ECLI:NL:CBB:2004:AO4583
College van Beroep voor het bedrijfsleven
- Eerste en enige aanleg
- D. Roemers
- W.E. Doolaard
- F.W. du Marchie Sarvaas
- Rechtspraak.nl
Afwijzing aanvraag aanvullende ooipremie op grond van de Regeling dierlijke EG-premies
In deze zaak heeft het College van Beroep voor het bedrijfsleven op 20 februari 2004 uitspraak gedaan over de afwijzing van een aanvraag voor aanvullende ooipremie door appellant, een schapenvleesproducent. Appellant had op 30 juli 2001 een beroepschrift ingediend tegen een besluit van verweerder, de Minister van Landbouw, Natuur en Voedselkwaliteit, dat op 14 juni 2001 was genomen. Dit besluit betrof de afwijzing van zijn aanvraag om aanvullende ooipremie op basis van de Regeling dierlijke EG-premies. Appellant had eerder, op 16 februari 2000, een premieaanvraag voor 120 ooien ingediend, waarbij hij aangaf dat zijn bedrijf voor minimaal de helft in een probleemgebied lag. Echter, verweerder had appellant verzocht om aanvullende documenten, waaronder een topografische kaart en een formulier met perceelsgegevens, om de aanvraag compleet te maken. Appellant heeft deze documenten niet aangeleverd, ondanks herhaalde verzoeken van verweerder.
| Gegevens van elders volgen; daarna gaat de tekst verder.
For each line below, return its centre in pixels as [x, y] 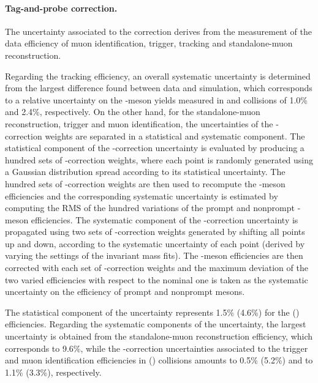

Het College oordeelde dat appellant niet aan de voorwaarden voldeed zoals gesteld in artikel 5.2a van de Regeling, die vereist dat de producent bij zijn aanvraag specifieke gegevens over de ligging van zijn bedrijf in een probleemgebied moet overleggen. Het College stelde vast dat appellant meerdere kansen had gekregen om zijn aanvraag aan te vullen, maar dat hij deze kansen niet had benut. De afwijzing van de aanvraag voor aanvullende premie werd daarom terecht geacht. Het College verklaarde het beroep ongegrond en oordeelde dat er geen termen aanwezig waren voor een proceskostenveroordeling.